A Reliability Assessment Paradigm for Automated Video Tracking Systems
- Description: Most existing performance evaluation methods concentrate on defining separate metrics over a wide range of conditions and generating standard benchmarking video sequences for examining the effectiveness of video tracking systems. In other words, these methods attempt to design a robustness margin or factor for the system. These methods are deterministic in which a robustness factor, for example, 2 or 3 times the expected number of subjects to track or the strength of illumination would be required in the design. This often results in overdesign, thus increasing costs, or underdesign causing failure by unanticipated factors. In order to overcome these limitations, we propose in this paper an alternative framework to analyze the physics of the failure process and, through the concept of reliability, determine the time to failure in automated video tracking systems. The benefit of our proposed framework is that we can provide a unified and statistical index to evaluate the performance of automated video tracking system for a task to be performed. At the same time, the uncertainty problem about a failure process, which may be caused by the system’s complexity, imprecise measurements of the relevant physical constants and variables, or the indeterminate nature of future events, can be addressed accordingly based on our proposed framework.
Camera handoff and placement for automated tracking systems with multiple omnidirectional cameras
- Description: […] In this paper, we design an observation measure to quantitatively formulate the effectiveness of object tracking so that we can trigger camera handoff timely and select the next camera appropriately before the tracked object falls out of the field of view (FOV) of the currently observing camera.
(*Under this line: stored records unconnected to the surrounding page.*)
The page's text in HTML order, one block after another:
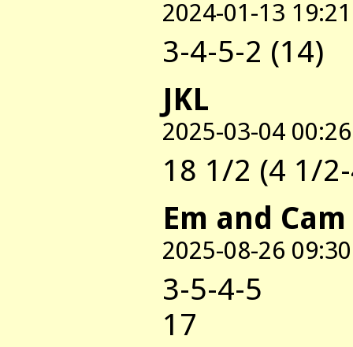
2024-01-13 19:21
3-4-5-2 (14)
JKL
2025-03-04 00:26
18 1/2 (4 1/
Em and Cam
2025-08-26 09:30
3-5-4-5
17
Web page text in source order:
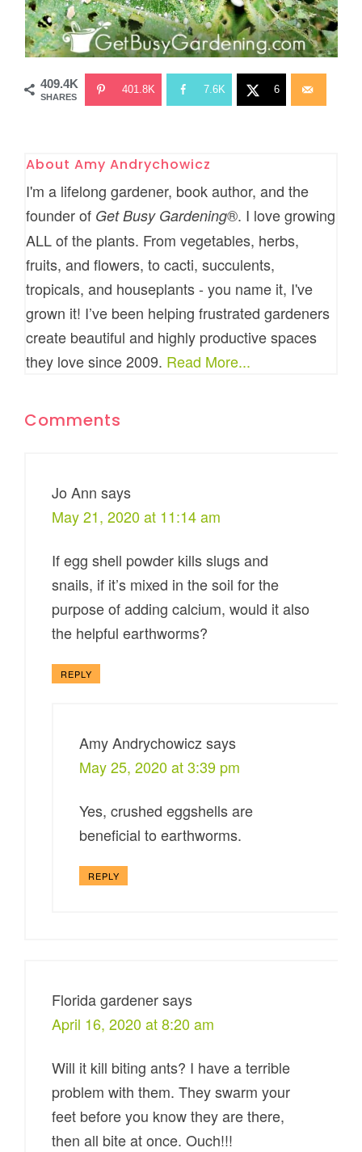
409.4K
SHARES
401.8K 7.6K 6
AboutAmy Andrychowicz
I'm a lifelong gardener, book author, and the
founder of Get Busy Gardening®. I love growing
ALL of the plants. From vegetables, herbs,
fruits, and flowers, to cacti, succulents,
tropicals, and houseplants - you name it, I've
grown it! I’ve been helping frustrated gardeners
create beautiful and highly productive spaces
they love since 2009. Read More...
Comments
Jo Ann says
May 21, 2020 at 11:14 am
If egg shell powder kills slugs and
snails, if it’s mixed in the soil for the
purpose of adding calcium, would it also
the helpful earthworms?
REPLY
Amy Andrychowicz says
May 25, 2020 at 3:39 pm
Yes, crushed eggshells are
beneficial to earthworms.
REPLY
Florida gardener says
April 16, 2020 at 8:20 am
Will it kill biting ants? I have a terrible
problem with them. They swarm your
feet before you know they are there,
then all bite at once. Ouch!!!
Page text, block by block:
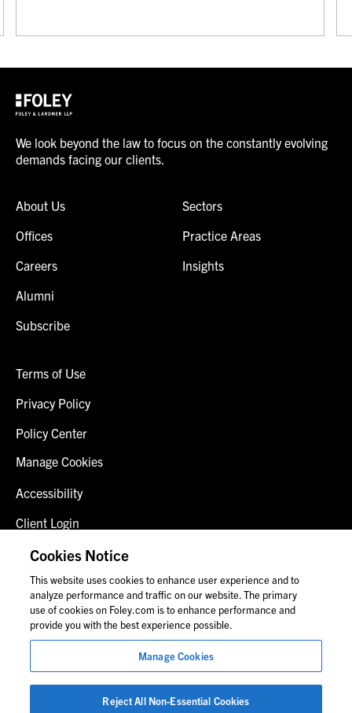
We look beyond the law to focus on the constantly evolving
demands facing our clients.
About Us
Offices
Careers
Alumni
Subscribe
Sectors
Practice Areas
Insights
Terms of Use
Privacy Policy
Policy Center
Manage Cookies
Accessibility
Client Login
Fraud Alert
Contact Us
© 2026 Foley & Lardner LLP
Attorney Advertisement
Images of people may not be Foley personnel.
Cookies Notice
This website uses cookies to enhance user experience and to
analyze performance and traffic on our website. The primary
use of cookies on Foley.com is to enhance performance and
provide you with the best experience possible.
Manage Cookies
Reject All Non-Essential Cookies
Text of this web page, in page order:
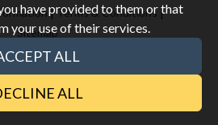
have provided to them or that
your use of their services.
ALL
ALL
|Terms & Conditions |
Sitemap
and the Google
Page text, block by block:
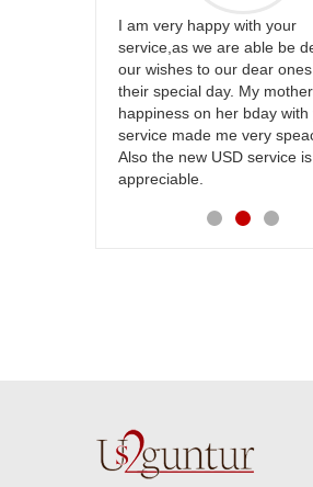
Thank u for delivering
cake on my sister s
back in Hyderabad. They
happy in receiving them.
your service.
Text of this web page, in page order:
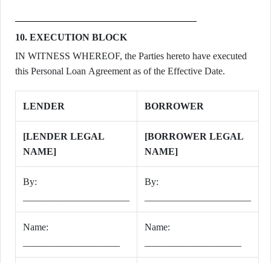
10. EXECUTION BLOCK
IN WITNESS WHEREOF, the Parties hereto have executed
this Personal Loan Agreement as of the Effective Date.
LENDER BORROWER
[LENDER LEGAL
NAME]
[BORROWER LEGAL
NAME]
By:
By:
Name:
Name:
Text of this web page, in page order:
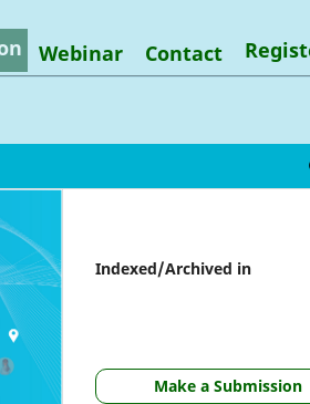
Webinar Contact
Indexed/Archived in
Make a Submission
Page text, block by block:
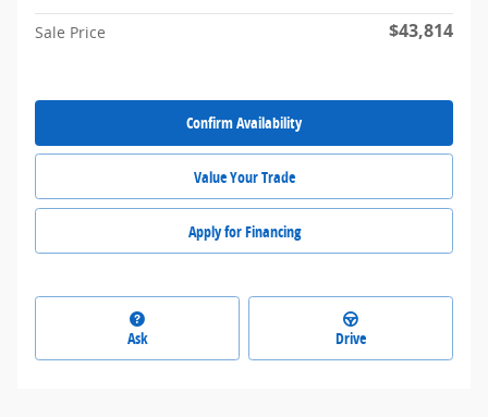
Sale Price $43,814
Confirm Availability
Value Your Trade
Apply for Financing
Ask Drive
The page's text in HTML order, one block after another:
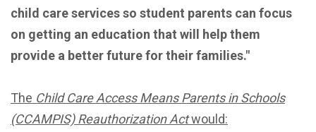
child care services so student parents can focus
on getting an education that will help them
provide a better future for their families."
The Child Care Access Means Parents in Schools
(CCAMPIS) Reauthorization Actwould:
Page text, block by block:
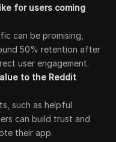
for users coming
can be promising,
50% retention after
user engagement.
to the Reddit
such as helpful
can build trust and
their app.
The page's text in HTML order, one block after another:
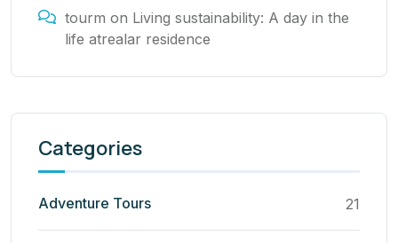
tourm on Living sustainability: A day in the
life atrealar residence
Categories
Adventure Tours 21
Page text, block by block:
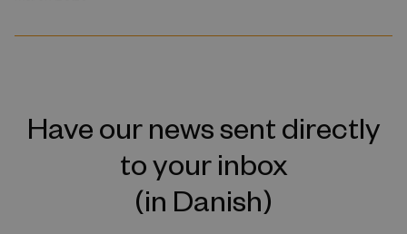
Have our news sent directly
to your inbox
(in Danish)
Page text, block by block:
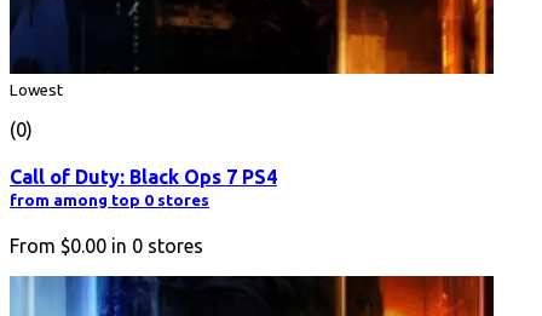
Lowest
(0)
Call of Duty: Black Ops 7 PS4
from among top 0 stores
From $0.00 in 0 stores
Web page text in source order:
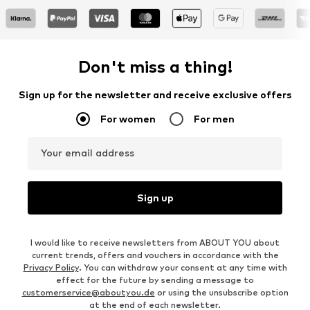
Don't miss a thing!
Sign up for the newsletter and receive exclusive offers
For women For men
Your email address
Sign up
I would like to receive newsletters from ABOUT YOU about
current trends, offers and vouchers in accordance with the
Privacy Policy. You can withdraw your consent at any time with
effect for the future by sending a message to
customerservice@aboutyou.de or using the unsubscribe option
at the end of each newsletter.
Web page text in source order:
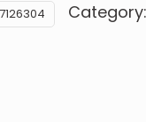
Category:
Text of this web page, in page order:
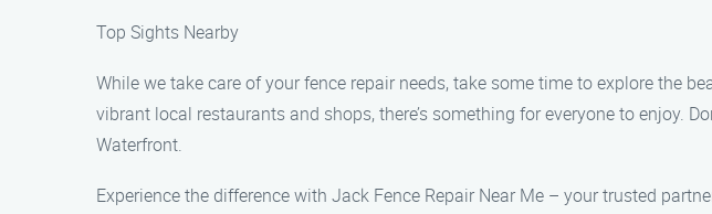
Top Sights Nearby
While we take care of your fence repair needs, take some time to explore the
vibrant local restaurants and shops, there’s something for everyone to enjoy.
Waterfront.
Experience the difference with Jack Fence Repair Near Me – your trusted
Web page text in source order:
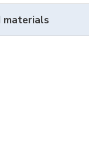
materials
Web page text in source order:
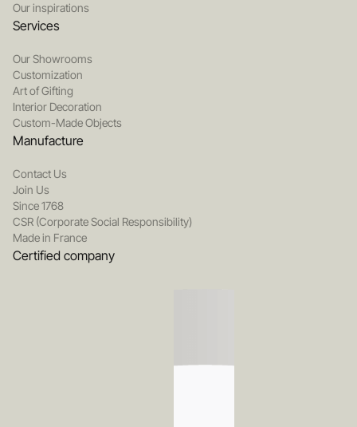
Our inspirations
Services
Our Showrooms
Customization
Art of Gifting
Interior Decoration
Custom-Made Objects
Manufacture
Contact Us
Join Us
Since 1768
CSR (Corporate Social Responsibility)
Made in France
Certified company
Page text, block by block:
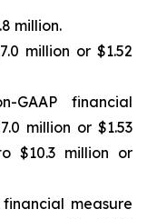
million.
million or $1.52
GAAP financial
million or $1.53
$10.3 million or
measure
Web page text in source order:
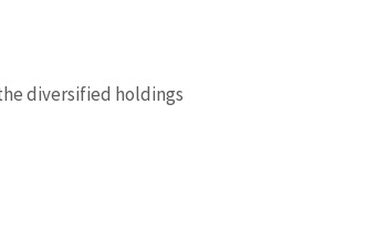
diversified holdings
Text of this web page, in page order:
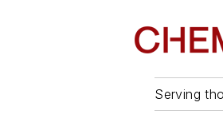
Serving
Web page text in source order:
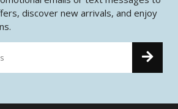
discover new arrivals, and enjoy
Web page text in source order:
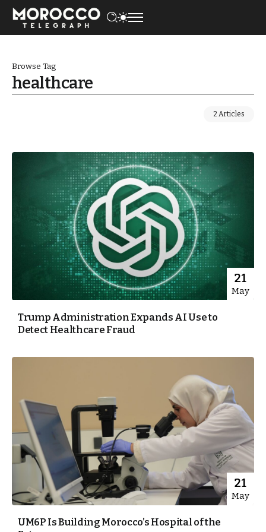
Browse Tag
healthcare
2 Articles
21
May
Trump Administration Expands AI Use to
Detect Healthcare Fraud
21
May
UM6P Is Building Morocco’s Hospital of the
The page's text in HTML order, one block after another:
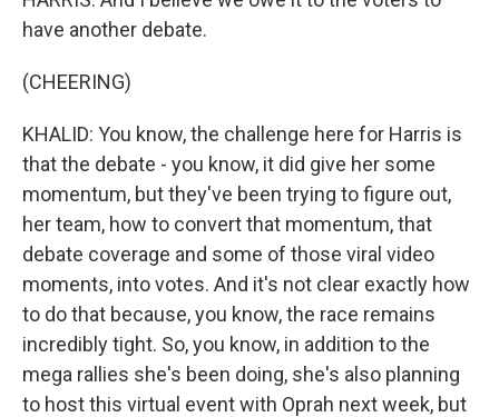
have another debate.
(CHEERING)
KHALID: You know, the challenge here for Harris is
that the debate - you know, it did give her some
momentum, but they've been trying to figure out,
her team, how to convert that momentum, that
debate coverage and some of those viral video
moments, into votes. And it's not clear exactly how
to do that because, you know, the race remains
incredibly tight. So, you know, in addition to the
mega rallies she's been doing, she's also planning
to host this virtual event with Oprah next week, but
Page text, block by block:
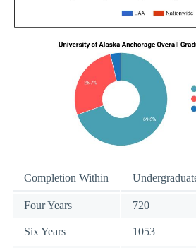
Completion Within
Four Years 720
Six Years 1053
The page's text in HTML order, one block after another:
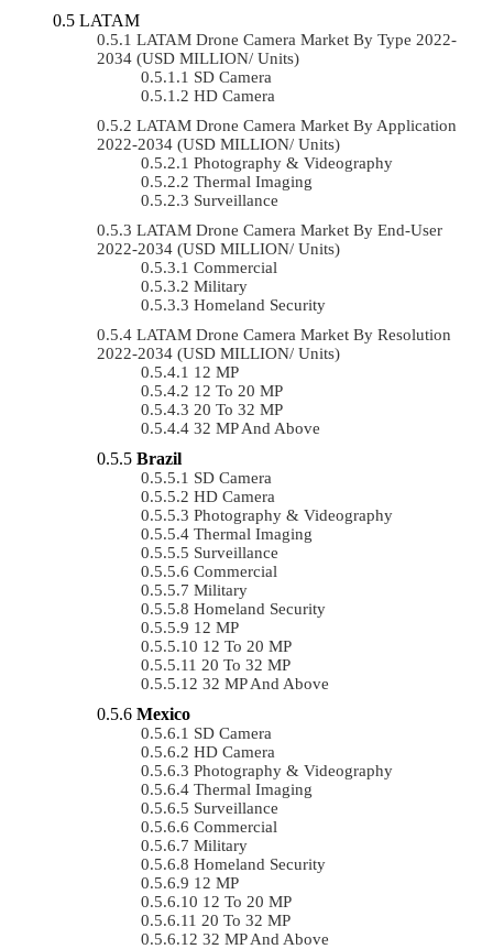
LATAM
LATAM Drone Camera Market By Type 2022-
2034 (USD MILLION/ Units)
SD Camera
HD Camera
LATAM Drone Camera Market By Application
2022-2034 (USD MILLION/ Units)
Photography & Videography
Thermal Imaging
Surveillance
LATAM Drone Camera Market By End-User
2022-2034 (USD MILLION/ Units)
Commercial
Military
Homeland Security
LATAM Drone Camera Market By Resolution
2022-2034 (USD MILLION/ Units)
12 MP
12 To 20 MP
20 To 32 MP
32 MP And Above
Brazil
SD Camera
HD Camera
Photography & Videography
Thermal Imaging
Surveillance
Commercial
Military
Homeland Security
12 MP
12 To 20 MP
20 To 32 MP
32 MP And Above
Mexico
SD Camera
HD Camera
Photography & Videography
Thermal Imaging
Surveillance
Commercial
Military
Homeland Security
12 MP
12 To 20 MP
20 To 32 MP
32 MP And Above

In the meantime, we present a novel solution to the consistent labeling problem in omnidirectional cameras. […] Experiments show that our proposed observation measure can quantitatively formulate the effectiveness of tracking, so that camera handoff can smoothly transfer objects of interest. Meanwhile, our proposed consistent labeling approach can perform as accurately as the geometry-based approach without tedious calibration processes and outperform Calderara’s homography-based approach. Our proposed camera placement method exhibits a significant increase in the camera handoff success rate at the cost of slightly decreased coverage, as compared to Erdem and Sclaroff’s method without considering the requirement on overlapped FOVs.